College Presidents Irked Over Funding Changes


Representing the presidents of 18 Oklahoma colleges and uni­versities, USAO President Roy Troutt last week urged the Okla­homa State Regents for Higher Edu­cation to rethink their new method of allocating state funds.  Most college presidents were "surprised, disappointed, frustrated and concerned" over new funding levels, Troutt said.

"It appears that state-appro­priated funds were allocated in an in­equitable manner, causing hard­ship upon faculty, staff, and stu­dents of the majority of institu­tions of higher education within the state system," Troutt told the State Re­gents.

Central to the debate is a new and untested allocation proce­dure which redistributes funds inequitably, Troutt ex­plained.  The problem was fueled by long delays in deciding the new allocations and a lack of in­formation provided to state col­leges and their presidents.

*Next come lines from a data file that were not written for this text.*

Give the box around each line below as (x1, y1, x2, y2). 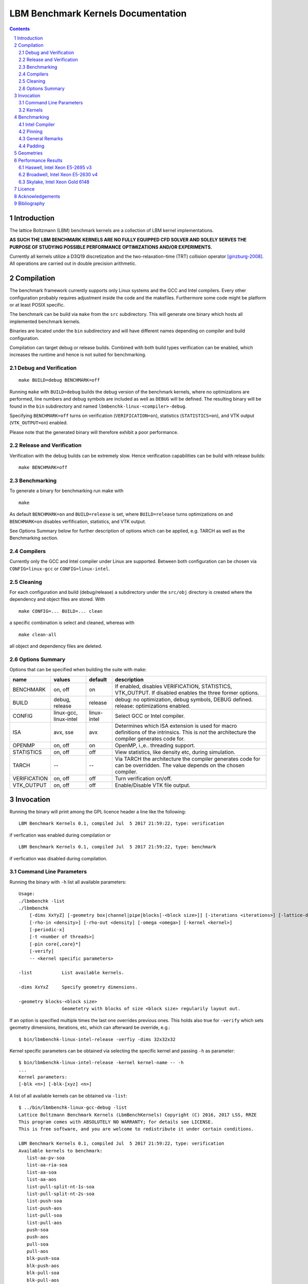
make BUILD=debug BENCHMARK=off (18, 377, 100, 383)
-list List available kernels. (18, 970, 124, 976)
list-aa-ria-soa (26, 1162, 68, 1168)
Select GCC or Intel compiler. (114, 712, 185, 719)
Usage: (18, 891, 35, 897)
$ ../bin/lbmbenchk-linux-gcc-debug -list (18, 1105, 127, 1110)
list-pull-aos (26, 1220, 62, 1225)
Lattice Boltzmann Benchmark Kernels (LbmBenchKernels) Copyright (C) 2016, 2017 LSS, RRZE (18, 1112, 257, 1118)
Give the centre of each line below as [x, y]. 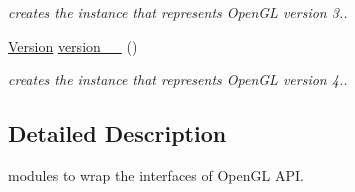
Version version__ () [73, 45]
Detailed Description [117, 133]
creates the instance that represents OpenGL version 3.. [178, 12]
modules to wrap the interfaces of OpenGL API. [156, 174]
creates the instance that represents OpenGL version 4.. [178, 79]
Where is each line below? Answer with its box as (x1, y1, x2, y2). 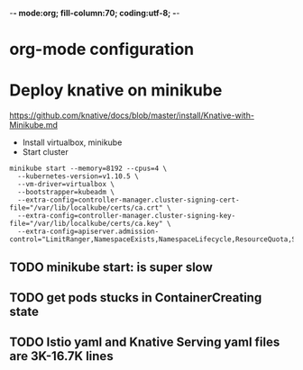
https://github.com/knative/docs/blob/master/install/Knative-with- (9, 110, 255, 121)
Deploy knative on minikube (9, 80, 223, 101)
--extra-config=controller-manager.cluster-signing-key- (17, 212, 236, 221)
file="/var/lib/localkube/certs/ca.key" (9, 220, 164, 229)
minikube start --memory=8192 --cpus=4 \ (9, 164, 168, 174)
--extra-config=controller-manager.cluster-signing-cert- (17, 195, 241, 205)
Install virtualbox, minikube (22, 137, 123, 148)
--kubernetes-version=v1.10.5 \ (17, 172, 140, 181)
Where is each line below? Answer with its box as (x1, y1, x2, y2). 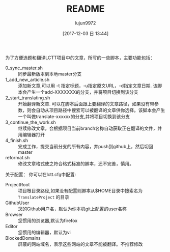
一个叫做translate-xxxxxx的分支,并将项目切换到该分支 (18, 113, 130, 120)
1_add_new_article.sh (5, 76, 50, 82)
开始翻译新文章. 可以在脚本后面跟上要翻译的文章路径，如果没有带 (18, 100, 154, 107)
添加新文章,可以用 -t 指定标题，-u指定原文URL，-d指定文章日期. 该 (18, 82, 158, 89)
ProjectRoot (5, 181, 30, 187)
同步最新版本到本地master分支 (18, 71, 82, 77)
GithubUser (5, 200, 30, 206)
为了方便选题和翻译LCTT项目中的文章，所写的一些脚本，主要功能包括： (5, 54, 155, 61)

Under the new  "Peer Group Model" budgeting method, each of Oklahoma's 25 state colleges and universities is compared to simi­lar institutions in surrounding Big 8 and Big 10 states.  For the first time this year the State Regents used those comparisons in deter­mining budget allocations.  Be­fore now, budgeting procedures were focused on the size of en­rollment.

By itself, the Peer Group Model idea shows promise, the presidents say, but State Regents have not dis­closed exactly which colleges are used for comparisons.

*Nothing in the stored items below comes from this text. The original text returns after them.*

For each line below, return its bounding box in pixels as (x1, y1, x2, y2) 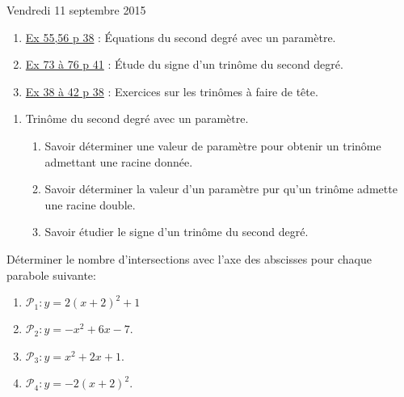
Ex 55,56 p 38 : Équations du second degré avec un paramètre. (25, 28, 336, 45)
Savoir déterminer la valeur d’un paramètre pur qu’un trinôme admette (44, 180, 398, 197)
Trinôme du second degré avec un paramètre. (25, 110, 249, 127)
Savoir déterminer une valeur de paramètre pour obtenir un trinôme (44, 137, 381, 154)
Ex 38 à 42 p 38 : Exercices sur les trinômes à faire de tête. (25, 82, 318, 99)
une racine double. (44, 196, 136, 213)
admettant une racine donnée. (44, 153, 193, 170)
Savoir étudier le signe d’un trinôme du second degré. (44, 223, 309, 240)
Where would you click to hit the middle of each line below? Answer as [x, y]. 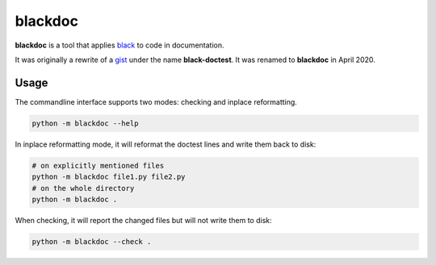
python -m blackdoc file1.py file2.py [109, 177]
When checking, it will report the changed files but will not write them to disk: [143, 220]
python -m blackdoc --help [85, 123]
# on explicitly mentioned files [98, 166]
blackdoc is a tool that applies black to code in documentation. [119, 45]
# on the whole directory [83, 188]
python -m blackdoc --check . [92, 241]
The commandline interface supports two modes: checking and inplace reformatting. [156, 101]
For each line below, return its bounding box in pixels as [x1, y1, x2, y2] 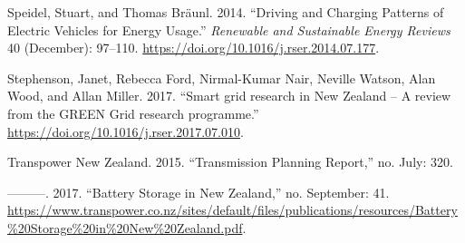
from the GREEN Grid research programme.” [7, 103, 259, 122]
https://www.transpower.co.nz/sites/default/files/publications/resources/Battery [7, 200, 458, 219]
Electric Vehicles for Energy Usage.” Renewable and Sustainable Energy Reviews [7, 20, 450, 39]
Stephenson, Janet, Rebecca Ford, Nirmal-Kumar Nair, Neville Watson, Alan [7, 68, 436, 87]
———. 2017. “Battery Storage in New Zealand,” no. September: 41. [7, 182, 390, 201]
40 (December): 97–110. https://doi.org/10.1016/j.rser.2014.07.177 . [7, 38, 380, 57]
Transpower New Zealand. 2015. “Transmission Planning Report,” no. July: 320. [7, 152, 453, 171]
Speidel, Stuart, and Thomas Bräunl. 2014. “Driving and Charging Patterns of [7, 3, 444, 21]
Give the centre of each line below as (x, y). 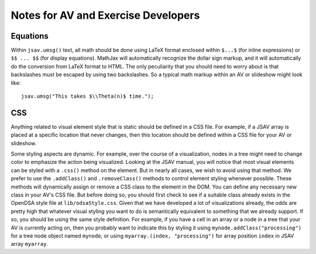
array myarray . (30, 244)
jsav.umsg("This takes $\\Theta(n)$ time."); (88, 96)
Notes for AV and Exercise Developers (105, 15)
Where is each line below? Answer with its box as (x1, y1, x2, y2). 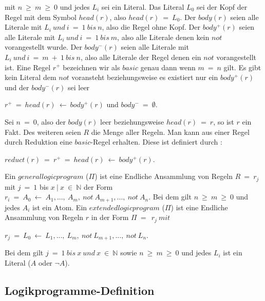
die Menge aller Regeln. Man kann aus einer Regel (91, 126, 250, 137)
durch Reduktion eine (5, 136, 72, 147)
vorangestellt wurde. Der (5, 42, 82, 52)
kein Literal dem (5, 72, 56, 83)
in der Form (91, 212, 129, 223)
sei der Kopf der (197, 2, 248, 12)
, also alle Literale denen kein (117, 31, 210, 42)
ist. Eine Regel (5, 62, 51, 72)
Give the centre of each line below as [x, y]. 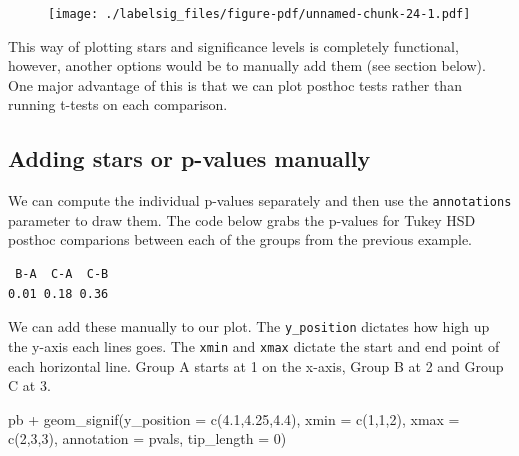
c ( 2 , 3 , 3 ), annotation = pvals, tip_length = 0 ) [147, 438]
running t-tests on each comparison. [118, 104]
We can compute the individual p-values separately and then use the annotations [260, 200]
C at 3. [29, 385]
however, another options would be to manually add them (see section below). [247, 65]
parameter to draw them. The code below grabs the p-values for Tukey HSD [242, 219]
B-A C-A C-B [62, 274]
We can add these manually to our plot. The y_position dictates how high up [249, 326]
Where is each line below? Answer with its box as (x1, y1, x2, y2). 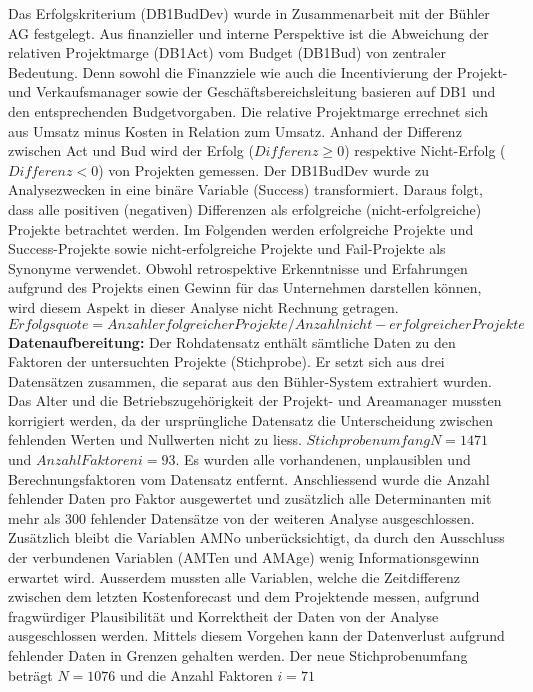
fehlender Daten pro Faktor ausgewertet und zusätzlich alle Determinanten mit (8, 488, 492, 509)
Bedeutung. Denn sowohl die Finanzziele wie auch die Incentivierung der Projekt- (8, 61, 508, 82)
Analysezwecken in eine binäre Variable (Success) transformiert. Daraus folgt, (8, 179, 483, 200)
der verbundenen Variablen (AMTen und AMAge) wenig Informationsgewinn (8, 547, 480, 568)
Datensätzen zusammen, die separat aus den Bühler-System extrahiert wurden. (8, 370, 492, 391)
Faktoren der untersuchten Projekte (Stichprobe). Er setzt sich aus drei (8, 351, 445, 372)
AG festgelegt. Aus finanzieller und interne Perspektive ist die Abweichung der (8, 22, 489, 43)
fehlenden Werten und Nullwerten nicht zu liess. (8, 429, 302, 450)

"For the peer group model to work effectively, we must iden­tify like institutions for comparisons," Troutt said.

USAO's unique position as Okla­homa's only public liberal arts col­lege presents a funding challenge,  Troutt has long con­tended.  Not only is USAO's mis­sion and pro­gram unique to Oklahoma, no other schools in the region have its interdisci­plinary, team-taught pro­gram of­fered on a trimester basis.

State funding for many of the smaller colleges and universi­ties -- including USAO -- was cut this year, while the state's two compre­hensive schools, the Uni­versity of Oklahoma and Okla­homa State University, received significant in­creases.  Allocations for the 1988-89 academic year were made July 27.

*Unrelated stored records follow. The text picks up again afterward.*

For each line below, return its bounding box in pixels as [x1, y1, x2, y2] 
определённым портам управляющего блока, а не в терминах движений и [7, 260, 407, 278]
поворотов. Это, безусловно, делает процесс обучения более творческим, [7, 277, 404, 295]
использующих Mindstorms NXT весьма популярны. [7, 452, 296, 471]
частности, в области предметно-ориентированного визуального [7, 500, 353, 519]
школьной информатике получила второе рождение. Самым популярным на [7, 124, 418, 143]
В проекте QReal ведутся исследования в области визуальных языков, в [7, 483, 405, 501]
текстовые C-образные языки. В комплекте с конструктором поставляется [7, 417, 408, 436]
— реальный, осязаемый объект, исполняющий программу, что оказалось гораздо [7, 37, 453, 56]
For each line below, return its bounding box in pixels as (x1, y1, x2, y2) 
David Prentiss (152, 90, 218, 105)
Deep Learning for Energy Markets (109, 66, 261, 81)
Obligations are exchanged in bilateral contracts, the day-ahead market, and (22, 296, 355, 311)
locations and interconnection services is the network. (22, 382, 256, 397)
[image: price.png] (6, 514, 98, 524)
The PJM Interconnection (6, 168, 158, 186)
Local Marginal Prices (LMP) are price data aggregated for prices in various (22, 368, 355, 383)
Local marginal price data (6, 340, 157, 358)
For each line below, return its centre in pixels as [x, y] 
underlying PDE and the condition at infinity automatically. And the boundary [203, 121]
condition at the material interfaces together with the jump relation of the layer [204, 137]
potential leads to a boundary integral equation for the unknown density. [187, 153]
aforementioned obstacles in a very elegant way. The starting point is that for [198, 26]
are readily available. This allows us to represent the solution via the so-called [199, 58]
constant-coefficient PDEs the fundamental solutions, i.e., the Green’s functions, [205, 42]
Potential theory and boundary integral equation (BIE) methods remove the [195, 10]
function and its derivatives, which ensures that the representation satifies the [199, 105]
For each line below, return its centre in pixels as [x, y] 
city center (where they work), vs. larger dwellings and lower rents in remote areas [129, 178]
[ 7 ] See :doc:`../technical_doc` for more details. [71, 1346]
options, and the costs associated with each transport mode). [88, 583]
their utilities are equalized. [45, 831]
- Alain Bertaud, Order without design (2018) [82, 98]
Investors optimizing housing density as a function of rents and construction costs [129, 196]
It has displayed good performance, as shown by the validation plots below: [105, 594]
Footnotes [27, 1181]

"The presidents are fully aware of the constitutional re­sponsibility and authority (held by State Re­gents) for allocating funds to insti­tutions," Troutt said.  "We do not question that author­ity.  We re­spectfully ask that you consider the genuine concerns of more than 70 percent of the col­lege presidents.

Troutt addressed the board Aug. 29 during its regular monthly meeting in Oklahoma City.  Troutt serves as chairman of the President's Council, the panel representing leaders of all publicly funded colleges and uni­versities in the state.  His remarks before the Regents, however, were made on behalf of 18 college pres­idents.

Troutt said the presidents he repre­sented at the meeting are "concerned about the effects the al­locations will have on their in­stitutions -- their governing boards, faculties and students.

"Of particular concern," Troutt said, "are the possible ef­fects in years ahead under the same alloca­tion procedure.

"The presidents respectfully re­quest that the Regents reconsider the current year budget allocation proce­dures and establish for future years a procedure for requesting and allocating state-appropriated funds which will be based upon a clear and established method of need determi­nation..." Troutt said.

The procedure should be based on a known formula for al­location of state-appropriated funds, and recog­nized as equitable by all types and sizes of public institutions of higher education within the state system, Troutt explained.

Similar frustrations were ex­pressed by Jack Annis, presi­dent of the Board of Regents of Oklahoma Colleges, through spokeswoman Linda Grantham, a board member.

"Although there have been minor differences of opinion be­tween the boards, there has always been a feel­ing of mutual respect and expec­tation of equitable treatment," Grantham read from a prepared statement.  "We come before you today because our Board, our Presi­dents, faculty, staff, students, legis­lators, and the citizens in our uni­versities' ser­vice areas believe that the State Regents' allocation of funds ap­propriated in the 1988 leg­islative session cannot be explained or justified."